◆ TASK:
When the listing below reaches the line that has "pixels as [x1, y1, x2, y2]", start reproducing exactly; stop after the line that has "have made. Classes", and drop the pictures.

◆ THE DATA:
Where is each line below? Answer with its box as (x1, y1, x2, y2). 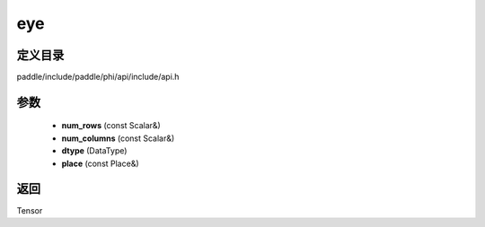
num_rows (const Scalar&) (61, 120, 161, 131)
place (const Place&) (61, 158, 139, 169)
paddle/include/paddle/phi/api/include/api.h (16, 72, 180, 83)
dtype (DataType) (61, 145, 128, 156)
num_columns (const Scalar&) (61, 133, 175, 144)
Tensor (16, 205, 43, 215)
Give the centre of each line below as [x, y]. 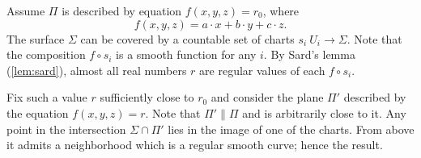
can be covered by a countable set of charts [187, 38]
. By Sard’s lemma [309, 54]
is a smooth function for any [186, 54]
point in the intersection [66, 129]
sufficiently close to [147, 97]
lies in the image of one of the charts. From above [291, 129]
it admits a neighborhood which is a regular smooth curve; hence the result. [195, 145]
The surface [36, 38]
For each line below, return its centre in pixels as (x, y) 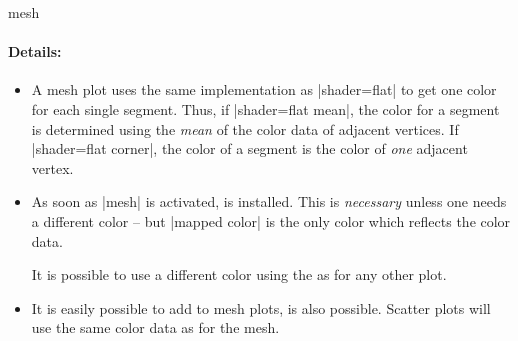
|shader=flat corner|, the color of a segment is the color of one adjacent (249, 148)
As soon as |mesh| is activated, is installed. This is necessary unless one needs (269, 201)
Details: (35, 51)
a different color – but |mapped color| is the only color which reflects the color (271, 220)
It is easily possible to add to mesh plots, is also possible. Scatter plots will (261, 307)
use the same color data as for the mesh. (155, 327)
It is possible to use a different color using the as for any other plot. (239, 274)
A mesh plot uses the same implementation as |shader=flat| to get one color (264, 89)
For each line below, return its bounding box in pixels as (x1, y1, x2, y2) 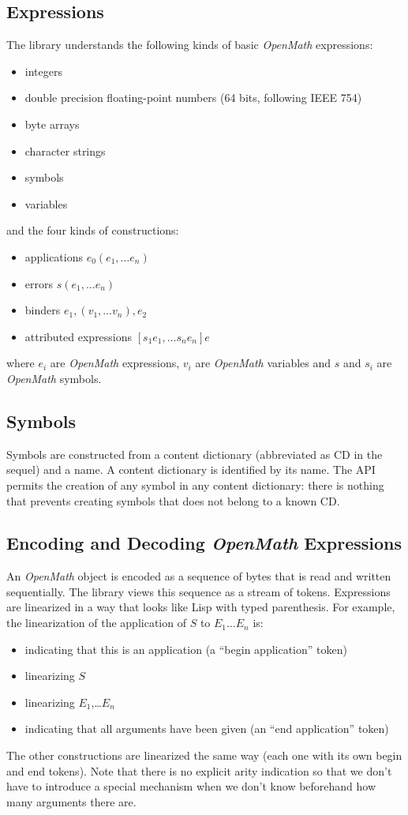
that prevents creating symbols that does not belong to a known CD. (6, 492, 340, 509)
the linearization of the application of (6, 614, 186, 631)
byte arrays (24, 115, 80, 132)
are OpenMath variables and (195, 355, 331, 371)
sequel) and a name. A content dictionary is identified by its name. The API (6, 461, 376, 478)
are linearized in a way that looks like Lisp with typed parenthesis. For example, (6, 599, 395, 615)
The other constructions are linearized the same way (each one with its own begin (6, 747, 402, 764)
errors (24, 275, 53, 291)
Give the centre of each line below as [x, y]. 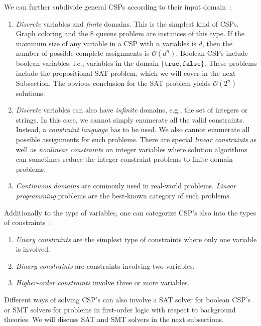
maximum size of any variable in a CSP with [85, 43]
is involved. [33, 249]
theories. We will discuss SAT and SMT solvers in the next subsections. [114, 319]
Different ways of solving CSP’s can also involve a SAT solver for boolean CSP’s [127, 300]
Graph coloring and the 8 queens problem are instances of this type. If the [130, 33]
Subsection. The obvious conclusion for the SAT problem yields [113, 83]
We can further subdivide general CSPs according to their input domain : [118, 7]
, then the [217, 43]
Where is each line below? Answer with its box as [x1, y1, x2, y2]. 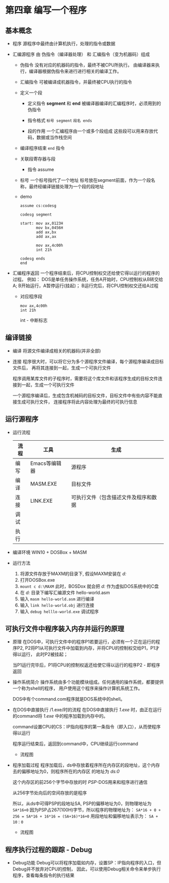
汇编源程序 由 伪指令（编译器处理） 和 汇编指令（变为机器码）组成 [12, 51, 150, 57]
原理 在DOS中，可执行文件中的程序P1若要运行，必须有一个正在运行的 [12, 639, 156, 645]
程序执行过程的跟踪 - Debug [5, 845, 93, 854]
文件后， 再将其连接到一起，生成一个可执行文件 [12, 365, 111, 371]
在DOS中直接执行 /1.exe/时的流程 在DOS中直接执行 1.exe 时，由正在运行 [12, 707, 162, 713]
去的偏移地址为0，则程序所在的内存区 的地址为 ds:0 [12, 769, 120, 775]
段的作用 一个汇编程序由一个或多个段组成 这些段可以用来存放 [27, 128, 154, 134]
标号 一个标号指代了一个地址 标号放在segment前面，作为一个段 [20, 177, 151, 183]
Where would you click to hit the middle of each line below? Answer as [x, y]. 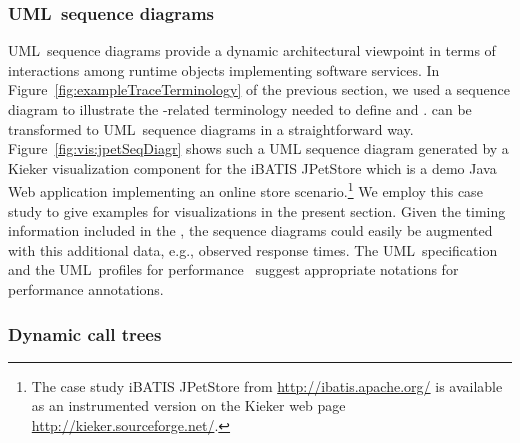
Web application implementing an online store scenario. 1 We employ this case [245, 190]
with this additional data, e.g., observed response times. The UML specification [253, 249]
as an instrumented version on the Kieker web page [188, 405]
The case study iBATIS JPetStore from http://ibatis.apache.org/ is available [267, 385]
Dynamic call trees [85, 333]
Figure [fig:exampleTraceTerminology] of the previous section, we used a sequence [259, 89]
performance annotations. [86, 289]
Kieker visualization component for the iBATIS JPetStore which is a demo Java [252, 167]
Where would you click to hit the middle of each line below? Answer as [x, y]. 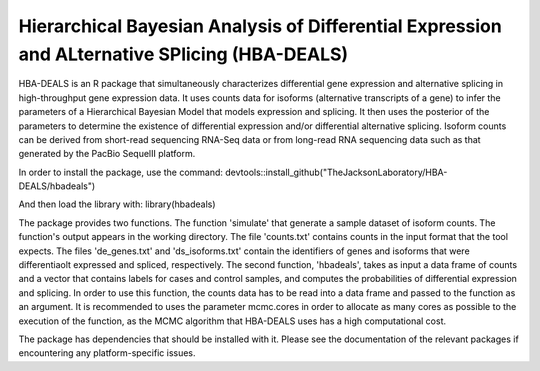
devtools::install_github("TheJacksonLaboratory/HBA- [336, 172]
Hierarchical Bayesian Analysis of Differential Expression [260, 26]
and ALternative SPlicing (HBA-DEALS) [183, 54]
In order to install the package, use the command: [121, 172]
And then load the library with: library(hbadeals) [117, 204]
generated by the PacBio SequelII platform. [107, 154]
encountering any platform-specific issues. [107, 353]
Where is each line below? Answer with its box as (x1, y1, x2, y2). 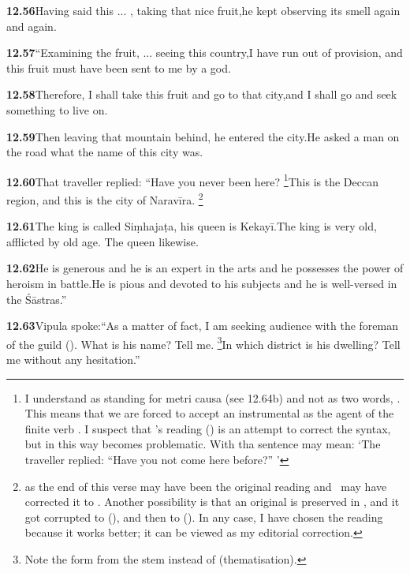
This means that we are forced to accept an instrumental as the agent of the (24, 405, 394, 421)
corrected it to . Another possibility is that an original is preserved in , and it (24, 493, 400, 510)
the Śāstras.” (6, 290, 67, 307)
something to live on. (6, 101, 108, 118)
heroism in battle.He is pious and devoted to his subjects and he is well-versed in (6, 275, 397, 292)
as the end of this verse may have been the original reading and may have (24, 477, 387, 494)
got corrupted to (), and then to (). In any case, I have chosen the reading (24, 508, 383, 525)
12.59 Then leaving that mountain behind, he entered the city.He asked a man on (6, 128, 400, 144)
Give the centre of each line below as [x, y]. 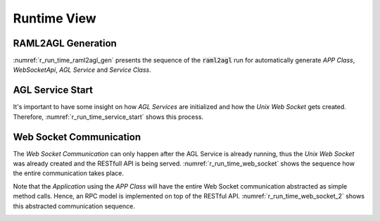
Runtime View [55, 18]
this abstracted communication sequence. [74, 206]
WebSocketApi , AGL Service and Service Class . [82, 70]
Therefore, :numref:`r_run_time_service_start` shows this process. [108, 117]
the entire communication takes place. [69, 173]
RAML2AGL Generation [65, 43]
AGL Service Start [53, 90]
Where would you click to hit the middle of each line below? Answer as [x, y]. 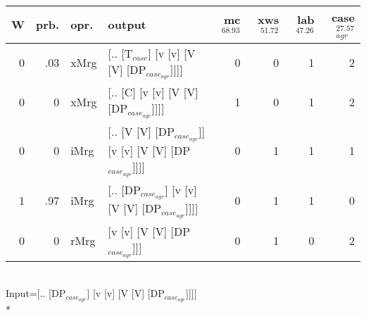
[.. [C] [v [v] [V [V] [153, 92]
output [127, 25]
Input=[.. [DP [36, 293]
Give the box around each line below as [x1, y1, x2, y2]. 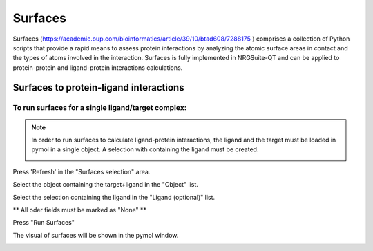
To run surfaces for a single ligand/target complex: [12, 102, 187, 112]
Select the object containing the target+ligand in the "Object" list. [12, 180, 198, 189]
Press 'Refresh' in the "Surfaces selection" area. [12, 167, 151, 176]
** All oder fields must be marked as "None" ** [12, 206, 146, 214]
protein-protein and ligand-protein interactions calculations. [12, 63, 183, 72]
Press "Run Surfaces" [12, 219, 75, 227]
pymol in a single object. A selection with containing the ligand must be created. [31, 145, 259, 154]
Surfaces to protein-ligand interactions [12, 82, 184, 93]
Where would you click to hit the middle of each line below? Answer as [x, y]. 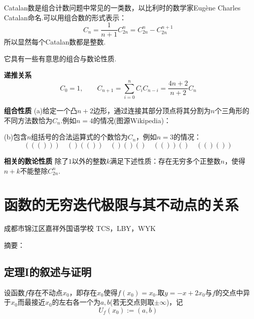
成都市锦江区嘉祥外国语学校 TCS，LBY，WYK [80, 228]
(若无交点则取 [132, 302]
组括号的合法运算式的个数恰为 [80, 137]
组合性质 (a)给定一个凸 [41, 111]
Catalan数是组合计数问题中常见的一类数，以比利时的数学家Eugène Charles [122, 7]
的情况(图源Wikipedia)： [132, 120]
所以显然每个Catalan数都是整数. [55, 42]
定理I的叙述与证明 [48, 271]
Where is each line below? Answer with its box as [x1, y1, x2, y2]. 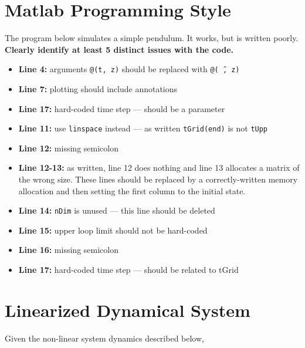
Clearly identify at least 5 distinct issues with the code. [5, 43, 234, 55]
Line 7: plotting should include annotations [18, 82, 178, 94]
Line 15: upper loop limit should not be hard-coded [18, 224, 208, 236]
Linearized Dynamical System [5, 298, 250, 322]
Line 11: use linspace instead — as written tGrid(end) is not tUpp [18, 122, 268, 134]
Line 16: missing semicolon [18, 244, 118, 256]
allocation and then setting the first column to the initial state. [18, 184, 246, 197]
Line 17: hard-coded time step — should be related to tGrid [18, 263, 239, 276]
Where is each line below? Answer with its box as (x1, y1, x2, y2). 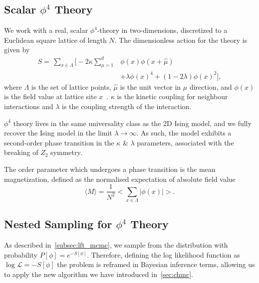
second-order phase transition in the (4, 137, 114, 147)
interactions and (4, 101, 53, 112)
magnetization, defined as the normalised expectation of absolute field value (4, 173, 236, 184)
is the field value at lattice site (4, 91, 97, 102)
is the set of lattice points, (31, 81, 111, 92)
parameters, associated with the (137, 137, 234, 147)
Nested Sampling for (4, 216, 112, 232)
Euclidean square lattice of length (4, 34, 107, 45)
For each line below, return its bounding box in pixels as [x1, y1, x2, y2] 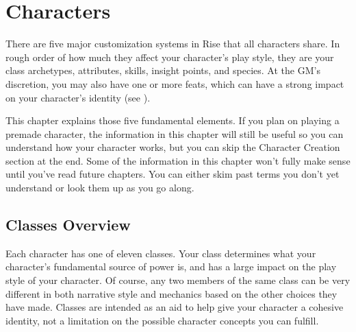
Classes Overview [5, 214, 131, 235]
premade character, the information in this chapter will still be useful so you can [5, 126, 344, 141]
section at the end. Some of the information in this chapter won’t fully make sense [5, 153, 351, 167]
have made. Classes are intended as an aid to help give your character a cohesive [5, 300, 344, 314]
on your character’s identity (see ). [5, 90, 151, 104]
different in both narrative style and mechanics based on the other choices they [5, 286, 338, 300]
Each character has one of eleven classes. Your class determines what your [5, 246, 316, 260]
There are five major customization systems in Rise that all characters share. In [5, 36, 340, 51]
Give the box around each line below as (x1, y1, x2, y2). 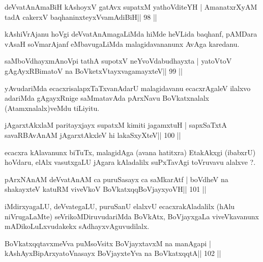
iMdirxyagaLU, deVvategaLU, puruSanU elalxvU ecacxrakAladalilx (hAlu (5, 200, 235, 211)
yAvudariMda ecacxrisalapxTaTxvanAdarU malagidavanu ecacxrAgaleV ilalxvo (5, 82, 251, 93)
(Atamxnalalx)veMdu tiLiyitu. (5, 102, 100, 113)
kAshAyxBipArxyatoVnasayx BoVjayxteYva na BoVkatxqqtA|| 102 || (5, 248, 221, 258)
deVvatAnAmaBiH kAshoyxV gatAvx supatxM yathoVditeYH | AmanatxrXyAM (5, 2, 257, 12)
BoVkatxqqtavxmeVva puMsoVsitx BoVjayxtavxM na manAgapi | (5, 238, 211, 248)
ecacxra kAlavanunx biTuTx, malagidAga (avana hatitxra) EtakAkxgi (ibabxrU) (5, 147, 256, 157)
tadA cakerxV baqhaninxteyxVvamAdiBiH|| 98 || (5, 11, 157, 22)
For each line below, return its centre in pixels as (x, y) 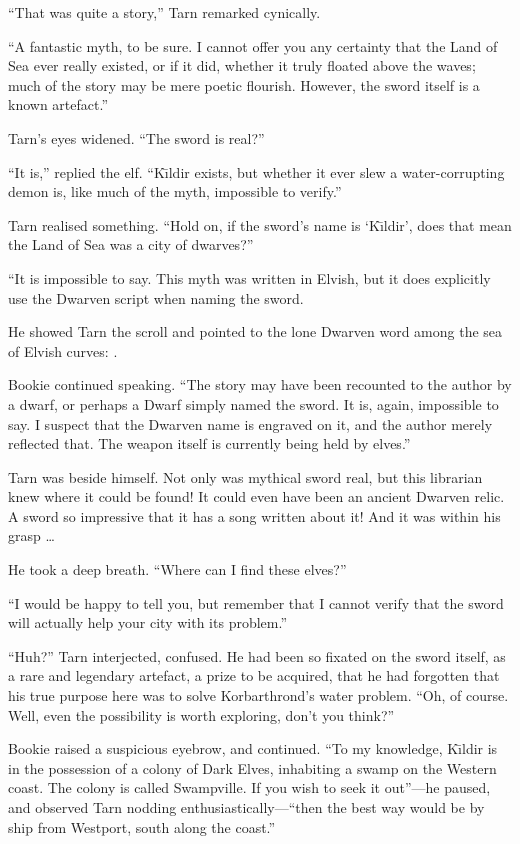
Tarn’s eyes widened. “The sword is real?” (136, 137)
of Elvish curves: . (63, 350)
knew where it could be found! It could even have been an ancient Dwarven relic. (256, 496)
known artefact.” (58, 104)
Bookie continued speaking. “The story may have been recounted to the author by (260, 384)
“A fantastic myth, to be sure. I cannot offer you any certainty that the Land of (253, 45)
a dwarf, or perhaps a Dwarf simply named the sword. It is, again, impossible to (253, 403)
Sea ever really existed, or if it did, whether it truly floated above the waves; (242, 65)
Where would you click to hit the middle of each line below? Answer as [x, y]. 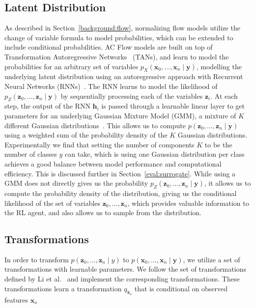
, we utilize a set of [212, 259]
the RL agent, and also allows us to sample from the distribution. [103, 212]
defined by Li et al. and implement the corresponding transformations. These [122, 279]
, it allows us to [227, 183]
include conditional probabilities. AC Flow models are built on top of [109, 47]
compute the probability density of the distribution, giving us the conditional [121, 193]
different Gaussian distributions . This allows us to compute [95, 125]
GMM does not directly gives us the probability [76, 183]
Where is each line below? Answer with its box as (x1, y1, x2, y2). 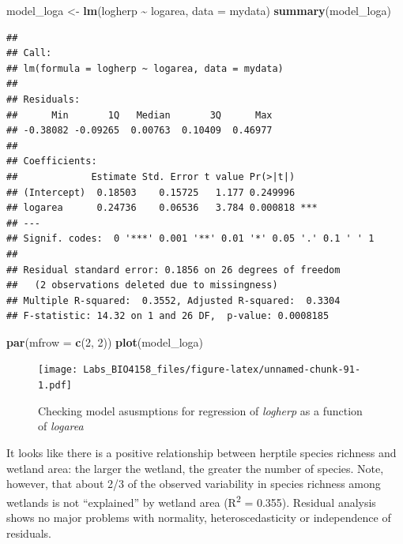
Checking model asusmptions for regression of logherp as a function (38, 402, 363, 418)
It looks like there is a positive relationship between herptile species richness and (6, 444, 397, 460)
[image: (38, 364, 78, 376)
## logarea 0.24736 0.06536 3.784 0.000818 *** (6, 202, 318, 214)
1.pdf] (38, 380, 72, 392)
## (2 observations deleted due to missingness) (6, 280, 278, 291)
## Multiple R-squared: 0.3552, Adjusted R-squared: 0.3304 (6, 295, 341, 306)
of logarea (38, 418, 84, 434)

◆ YOUR RESPONSE:
For each line below, return its bounding box in pixels as [x1, y1, x2, y2] 
Classes Overview [5, 214, 131, 235]
premade character, the information in this chapter will still be useful so you can [5, 126, 344, 141]
section at the end. Some of the information in this chapter won’t fully make sense [5, 153, 351, 167]
have made. Classes are intended as an aid to help give your character a cohesive [5, 300, 344, 314]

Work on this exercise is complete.